Tinta Media - Pertamina sudah salah jalan, melakukan transisi energi dengan mencampur minyak sawit fame dengan solar atau solarisasi sawit. Alasannya sawit adalah energi terbaharukan. Bisa ditanam dan dipanen. Begitu?
Ini adalah jalan yang salah, sawit adalah biang kerok kerusakan hutan nomor satu. Penyebab utama deforestasi. Penyumbang utama emisi karbon Indonesia. Padahal presiden Jokowi sebagai salah satu pimpinan COP. 26 climate change berjanji pada dunia untuk menghentikan deforestasi atau penghancuran hutan.
Jalan salah solarisasi sawit ini tampaknya mengikuti agenda para bandar sawit besar. Sebagaimana diketahui bahwa sawit telah dihambat dalam pasar Eropa dan negara lainnya karena dipandang sebagai sebab kehancuran hutan tropis. Indonesia dan Malaysia adalah produsen terbesar.
Ini Eropa melalui duta besarnya baru baru ini mengatakan bahwa solarisasi sawit semacam yang dilakukan Indonesia bukan merupakan agenda transisi energi. Jadi dengan demikian solarisasi sawit akan membawa Indonesia pada kegagalan melakukan transisi energi dan melanjutkan kerusakan hutan di Indonesia.
Memang baru baru ini presiden Jokowi aktif dalam meresmikan pabrik produsen bahan baku B20, B30 dst yang berasal dari minyak sawit. Tampaknya presiden memiliki kedekatan politik dengan dengan pengusaha sektor sawit ini.
Namun program ini berakibat buruk bagi Pertamina. Pertamina dari sisi keuangan tersandera biaya mahal. Bayangkan saja Pertamina harus membeli 9-10 juta ton minyak sawit dalam bentuk fame untuk bahan baku pencampuran dolar. Jika harga beli Pertamina seharga pasar saat ini, maka nilai belinya mencapai Rp. 200 triliun. Dari mana uangnya Pertamina?

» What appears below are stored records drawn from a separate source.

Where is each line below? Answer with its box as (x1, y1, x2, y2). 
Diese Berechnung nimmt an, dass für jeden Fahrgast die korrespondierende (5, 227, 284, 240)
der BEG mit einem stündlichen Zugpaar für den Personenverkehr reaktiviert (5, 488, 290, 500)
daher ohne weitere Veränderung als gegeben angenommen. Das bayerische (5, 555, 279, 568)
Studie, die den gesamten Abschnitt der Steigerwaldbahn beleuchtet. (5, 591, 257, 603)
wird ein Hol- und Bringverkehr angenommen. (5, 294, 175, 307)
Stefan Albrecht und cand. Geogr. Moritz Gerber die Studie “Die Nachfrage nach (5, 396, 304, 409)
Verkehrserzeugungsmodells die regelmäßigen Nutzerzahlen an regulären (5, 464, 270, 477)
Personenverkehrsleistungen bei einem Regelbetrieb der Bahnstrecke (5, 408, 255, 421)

Bahaya lagi adalah Pertamina harus mengubah dan memodofikasi kilang kilang mereka untuk mencampur sawit dengan solar. Sebagian besar diolah di kilang Cilacap yang dalam tahun 2021 kemarin terbakar dan meledak dua kali dengan sangat menyeramkan.
Hal yang paling berbahaya adalah Pertamina berhadapan dengan rakyat bersaing merebut minyak goreng. Terjadi persaingan antara BBM kendaraan bermotor, dengan *BBT atau bahan bakar tenggorokan alias minyak goreng*. Akibatnya harga minyak goreng melambung tinggi. Siapa yang tanggung jawab?

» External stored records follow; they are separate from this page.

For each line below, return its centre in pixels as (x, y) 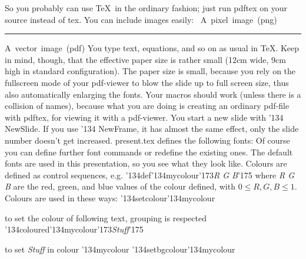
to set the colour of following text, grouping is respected (106, 218)
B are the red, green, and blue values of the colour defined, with (120, 186)
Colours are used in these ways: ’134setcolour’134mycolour (110, 197)
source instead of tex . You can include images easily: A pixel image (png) (141, 19)
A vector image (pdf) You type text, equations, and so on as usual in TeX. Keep (152, 48)
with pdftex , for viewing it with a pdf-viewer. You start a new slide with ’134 (144, 117)
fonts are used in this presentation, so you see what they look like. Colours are (146, 163)
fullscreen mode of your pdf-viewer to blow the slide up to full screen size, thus (147, 82)

Harga minyak goreng akan terus melambung tinggi. Mengapa? Pengusaha sawit akan mengejar pasar ekspor yang harganya saat ini sangat tinggi dan memilih pasar Pertamina yang pasarnya lebih pasti dari-pada pasar minyak goreng untuk masyarakat.
Jika Pertamina terus melanjutkan proyek solarisasi sawit, maka harga minyak goreng akan makin tidak terkendali. Bandar sawit memang panen raya, tapi Pertamina sudah pasti bangkrut, dan rakyat sudah pasti tercekik minyak goreng mahal.
Pertamina akan bangkrut karena harus membeli minyak sawit dengan harga pasar. Pertamina akan terus menimbun utang untuk memperkaya para bandar sawit. Harga beli minyak sawit dengan harga jual solar tak sebanding. Jadi *Pertamina jatuh bangkit, rakyat tertimpa tangga!* pie kangmas sinuhun?